Worked example: BlueBubbles inbound (no mention token)

# iMessage has no mention-token concept; mention_token stays unset.
extra_metadata = {
    "sender_id": f"bb:{sender_address}",
    "sender_type": "human",
    "sender_display_name": sender_label,   # "Me" for is_from_me, else name
    "channel_external_id": chat_guid,
    "is_from_me": is_from_me,
    "message_guid": data.get("guid", ""),
}

await inject_message(
    session_id, text,                      # ← raw text
    source="bluebubbles",
    extra_metadata=extra_metadata,
    ...
)

What the assembly layer does on your behalf

Implemented in app/routers/chat/_context.py + app/agent/message_formatting.py:


Checklist for a new integration

  • [ ] content passed to submit_chat / inject_message is the raw user text.
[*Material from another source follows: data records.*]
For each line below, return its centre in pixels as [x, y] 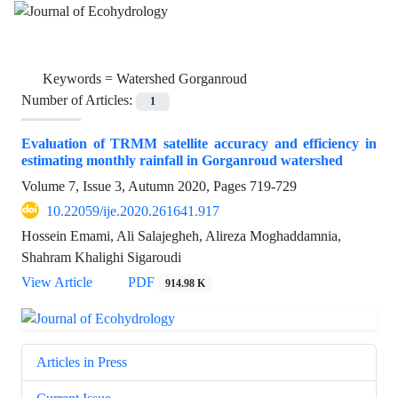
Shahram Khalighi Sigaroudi [101, 257]
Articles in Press [82, 362]
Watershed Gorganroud [182, 79]
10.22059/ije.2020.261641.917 [133, 211]
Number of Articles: [79, 100]
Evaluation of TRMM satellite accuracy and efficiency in [199, 143]
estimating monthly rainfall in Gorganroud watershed [182, 160]
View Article [57, 282]

No brackets, no source name, no channel id, no sender name.
  • [ ] msg_metadata has source, sender_id, sender_display_name, sender_type.
  • [ ] If the platform has a native @-tag token (Slack <@U…>, Discord <@…>), populate mention_token.
  • [ ] If the platform delivers prior-message thread context (Slack threaded replies, email reply chains), put the LLM-ready summary in thread_context — NOT in content.
  • [ ] The UI needs no per-integration regex to render your messages — it reads sender_display_name + source from metadata and displays content verbatim.

Historic rows

Rows persisted before this contract shipped still carry their baked-in prefixes. The UI has a transitional stripLegacyIngestPrefix(content, source) helper (see ui/src/components/chat/messageUtils.ts) that peels off the historic shapes for display. It is scheduled for removal after 2026-Q3 — historic rows will have aged out of active context windows by then.

No data migration is planned: historic LLM context has already been observed with the old prefixes, and rewriting history creates more surprises than it prevents.